請求項3の発明によれば、所定の低負荷時に、シリンダの中心を挟んで互いに対角に配置された1対の吸気バルブ及び排気バルブを開閉するので、燃焼室内で吸気にスワールを発生させることができる。また、所定の高負荷時には2つの吸気バルブ及び排気バルブの全てが開閉するので、吸気流量を十分に確保して高出力を得ることが可能となる。
【0014】
そして、シュラウドが所定の低負荷時に開閉する排気バルブの開口部の縁部に設けられ、排気バルブの開口部の縁部の全周のうち、所定の低負荷時に開閉する吸気バルブの開口部の開口方向の延長線側の一部に配置されるので、所定の低負荷時に当該吸気バルブの開口部から開口方向に向けて燃焼室内に流入した吸気が、バルブオーバーラップ時であっても排気通路に吹き抜け難くなる。
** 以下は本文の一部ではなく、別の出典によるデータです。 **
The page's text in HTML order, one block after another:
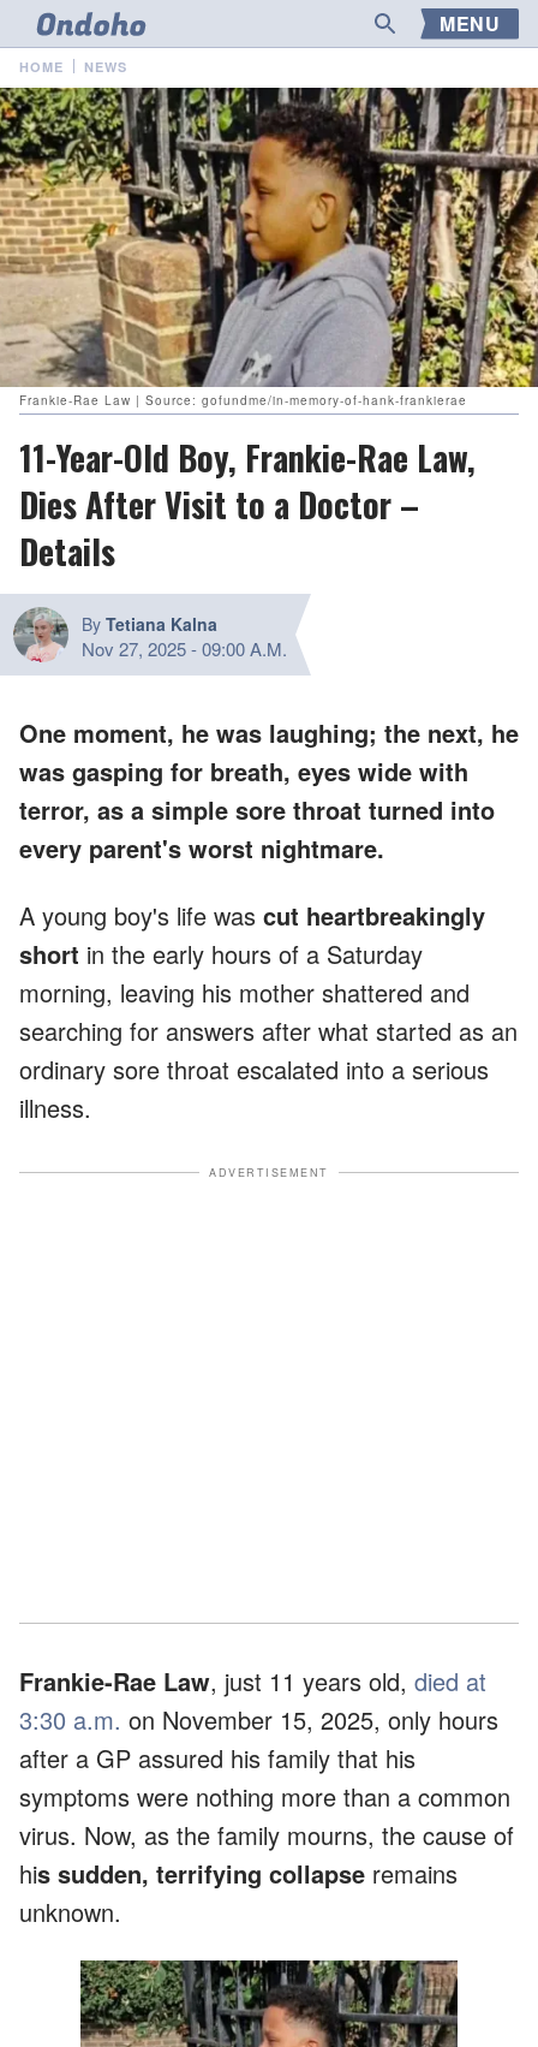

シュラウドは、排気バルブの開口部の縁部の全周に設けられておらず、また所定の高負荷時においては2つの排気バルブが開閉するので、吸入効率及び掃気効率を十分に確保することができる。
【図面の簡単な説明】
【0015】
【図1】本発明の第1の実施形態の吸気通路内燃料噴射エンジンの概略構造図である。
【図2】本発明の第1の実施形態のエンジンの吸排気系の概略構成を示す横断面図である。
【図3】バルブ開弁期間及び燃料噴射期間の一例を示す説明図である。
【図4】本発明の第2の実施形態のエンジンの吸排気系の概略構成を示す横断面図である。
【図5】本発明の第3の実施形態のエンジンの吸排気系の概略構成を示す横断面図である。
【図6】本発明の第3の実施形態のエンジンの2弁開閉モード時での燃焼室内での吸気の流動方向を示す横断面図である。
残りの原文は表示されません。